- Access to electricity in Rwanda has increased from 34 per cent in 2017 to 72 per cent in 2024.
- In the first quintile (the poorest), access to electricity rose from 2 per cent in 2014 to 9 per cent in 2017 and then surged to 53 per cent in 2024.
Access to electricity in Rwanda has increased from 34 per cent in 2017 to 72 per cent in 2024, according to the new Integrated Household Living Conditions Survey (EICV7).
Urban areas saw an increase from 76 per cent in 2017 to 88 per cent in 2024, while rural areas experienced an increase from 25 per cent to 65 per cent over the same period — a 40-percentage-point increase in rural electrification alone.
The survey also noted gains among the poorest households. Access to electricity by quintile — which categorises the population into five income-based groups from the poorest (Q1) to the richest (Q5) — reveals a 44-percentage-point increase for those in the lowest quintile.
In the first quintile (the poorest), access to electricity rose from 2 per cent in 2014 to 9 per cent in 2017, and then surged to 53 per cent in 2024.
The second quintile increased from 5 per cent in 2014 to 16 per cent in 2017, and 62 per cent in 2024.

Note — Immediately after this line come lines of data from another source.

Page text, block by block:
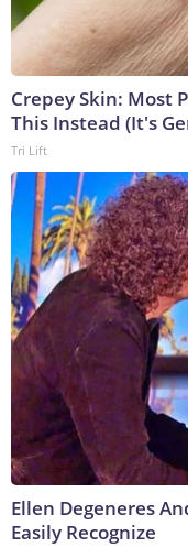
Crepey Skin: Most
This Instead (It's
Tri Lift
Ellen Degeneres
Easily Recognize

In the third quintile, access rose from 7 per cent in 2014 to 25 per cent in 2017, and 68 per cent in 2024. The fourth quintile moved from 17 per cent in 2014 to 37 per cent in 2017, reaching 77 per cent by 2024.
The highest quintile also saw progress, rising from 57 per cent in 2014 to 69 per cent in 2017 and 92 per cent in 2024.
Presenting the findings, Ivan Murenzi, the Director General of the National Institute of Statistics of Rwanda (NISR), emphasised that the progress reflects the effectiveness of targeted government programmes aimed at expanding access to basic services.
“Access to electricity has increased more than threefold. That shows the programmes being implemented are well-targeted and are reaching the people who truly need them,” he said.
Murenzi said that one of the most telling indicators of equitable progress is access by income quintile, “If you want to know whether these programmes are reaching the poor, look at the gains in the first quintile.
“A 44-percentage-point increase in electricity access among the poorest is a big deal. The poorest went from just 9 per cent in 2017 to 53 per cent in 2024.”
The EICV survey is conducted every three years, but the latest cycle took longer due to delays caused by the COVID-19 pandemic.